Да. Очень тяжёлый. И сильно подавлен. Ещё бы! Нужно срочно оперировать.
Епископ Лука наклонился.
– Вы меня слышите? Сейчас будем делать операцию. Есть надежда на облегчение.
Никакой реакции.
– Если вы можете, – проговорил владыка Лука еле слышно, – молитесь Богу.
Ему показалось, что искорка насмешки – только искорка, не больше, – отразилась в потухших глазах.

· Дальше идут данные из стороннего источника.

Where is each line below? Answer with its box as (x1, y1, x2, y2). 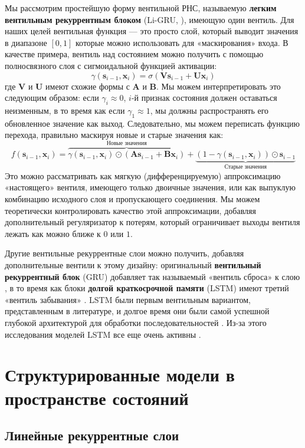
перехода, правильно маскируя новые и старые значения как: (5, 129, 224, 141)
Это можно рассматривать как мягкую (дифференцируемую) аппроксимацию (5, 169, 281, 182)
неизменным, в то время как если (5, 104, 125, 116)
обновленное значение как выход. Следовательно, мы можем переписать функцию (5, 117, 300, 129)
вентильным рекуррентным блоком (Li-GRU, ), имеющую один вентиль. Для (5, 13, 294, 25)
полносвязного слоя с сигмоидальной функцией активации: (5, 59, 217, 71)
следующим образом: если (5, 91, 99, 104)
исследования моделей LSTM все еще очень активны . (5, 328, 201, 340)
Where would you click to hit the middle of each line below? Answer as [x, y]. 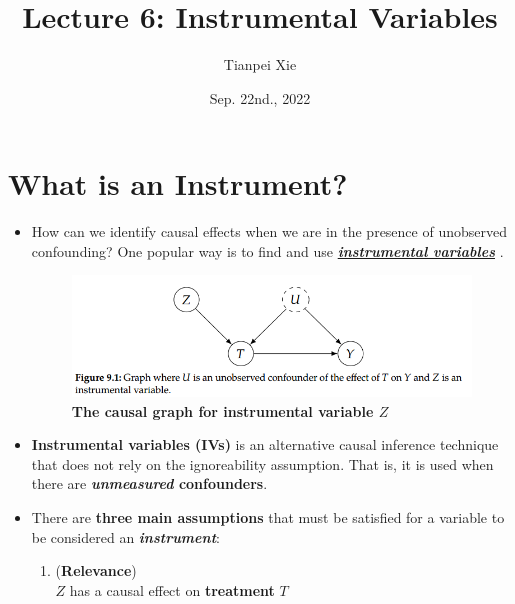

Тот же взгляд. В полуживом, почти лишённом чувств, человеке, – тот же насмешливый укоризненный взгляд.
***
«Сегодня?», – подумал Степан.
Да, сегодня. Значит, осталось совсем чуть-чуть.
Ну и пусть.
Степан страшно устал. Смертельно устал. Вот оно, слово – «смертельно». Жуткое слово, верное. Потому что за ним стоит – смерть. Не бабка с косой, как на старой картинке, – нет. Бабка, пускай самая грозная и свирепая, – всё-таки была бы живая… Наверное, Степан даже обрадовался бы ей. Это значило бы, что там, за гробом, есть какой-то порядок, какой-то смысл.
Но там просто пустота. Ничего нет. И никого.
От этой мысли Степана затрясло. «Я не хочу умирать… не хочу… не хочу…», – стучало в мозгу. От озноба немедленно усилилась боль. Тело будто взрывалось изнутри, словно вместо нескольких осколков в него проникло сто, тысяча кусков металла – они жгли, грызли тело.
«Я не могу, – в отчаянии думал он. – Всё. Конец. Не могу. Не могу!».
Но это был ещё не конец. Прошло минут десять, и жгучие болевые клубки постепенно уступили место тупой тяжести, такой привычной для Степана.
…В деревне он видел чужую смерть. Несколько раз. Умирали старики и старухи.
Было это жутко и… обыденно.
Вот, соседка их, Марья Васильевна. Занемогла внезапно – слегла в один день.
Мамка и не знала. Как раз к Марье Васильевне со Стёпкой зашла, рубаху ему примерить – осталась от ихнего внука, что в Саратов уехал.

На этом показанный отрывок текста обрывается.